This is the test using a very small knowledgebase of facts about Hydroxychloroquine from the NHS website.
The results from this test seem extremely promising.

The semantic matcher is incapable of inference based on given facts, so it won't join these together, just picks the one with the highest certainty.

In [85]:
# True means the statement is true, False means it is not true.
# these labels are used later to create the final verdict.

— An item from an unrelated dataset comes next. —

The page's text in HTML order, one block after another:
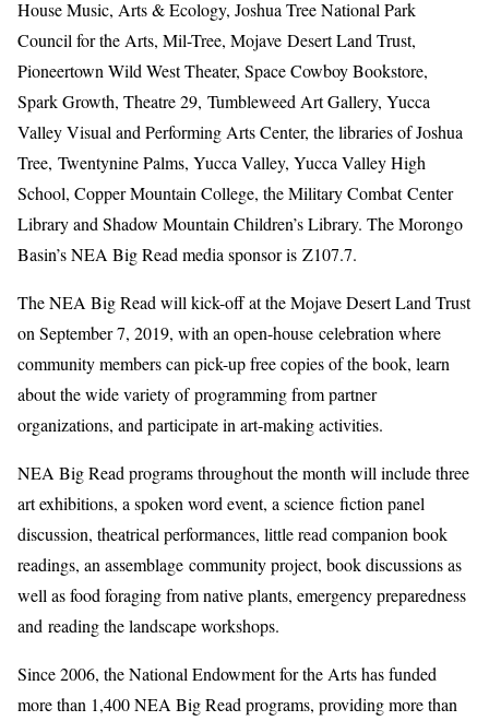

test_kb = [["Hydroxychloroquine is a type of medicine called a disease-modifying anti-rheumatic drug.", True], 
           ["Hydroxychloroquine is used to treat inflammatory conditions like arthritis or lupus.", True],
           ["Hydroxychloroquine is used to treat some skin conditions like sarcoidosis.", True],
           ["Hydroxychloroquine can affect your eyes.", True],
           ["Hydroxychloroquine can make you more likely to get infections.", True],
           ["Hydroxychloroquine is only available on prescription.", True]]

In [74]:
# here we go
result = fact_check('Yeah that hydroxchloroquine stuff. I\'ve heard it doesn\'t affect your eyes.', test_kb)
print(labels[result[0]], result[1])
# outputs verdict and certainty

contradiction 0.8416484


In [91]:
result = fact_check('I got some without a prescription.', test_kb)
print(labels[result[0]], result[1])

contradiction 0.8643546


In [94]:
result = fact_check('It stops you getting infections.', test_kb)
print(labels[result[0]], result[1])
# not a great result

neutral 0.6620801


In [88]:
result = fact_check('HCQ is no good for sarcoidosis or arthritis.', test_kb)
print(labels[result[0]], result[1])

contradiction 0.6823682


In [79]:
result = fact_check('They don\'t use it for lupus, it\'s no good for that.', test_kb)
print(labels[result[0]], result[1])

contradiction 0.87413996


In [87]:
# obviously a joke entry, but the kb doesn't say that it's not
result = fact_check('Hydroxychloroquine is a good soup ingredient', test_kb)
print(labels[result[0]], result[1])

neutral 0.8050079


---
Below here is tests using knowledgebases built from fact-checked datasets.
Facts are batched in as verdicts take a while to generate.

Current test plan:
    
    Batch size = 30
    
    Runs if under 80% certainty = 3
    
Potential test plan:

    If certainty under 65%
        Run until batches exhausted

In [10]:
subject = "Obama" + ".csv"

kbPath = os.path.join(os.path.abspath(""), "factbase")
kbPath = os.path.join(kbPath, subject)

fact_batch_size = 30
cycles = 3

In [11]:
kb = pd.read_csv(kbPath)
print(kb.columns)
print(kb.shape)

Index(['statement', 'verdict'], dtype='object')
(1627, 2)


In [25]:
def batch_check(claim, facts):
    # index of last fact checked in batch
    nextStart = 0
    runs = 0
    
    best = (0, 0)
    
    # only proceeds with further cycles if similarity is <80%
    while (best[1] < 0.8 and runs < cycles):
        result = fact_check(claim, facts.iloc[nextStart:nextStart+fact_batch_size])
        
        if result[1] > best[1]:
            best = result
        
        runs += 1
        nextStart = nextStart + fact_batch_size
        
        print("cycle: ", runs)
    return best

In [36]:
claim = "Obama did not allow Iran to produce nuclear weapons."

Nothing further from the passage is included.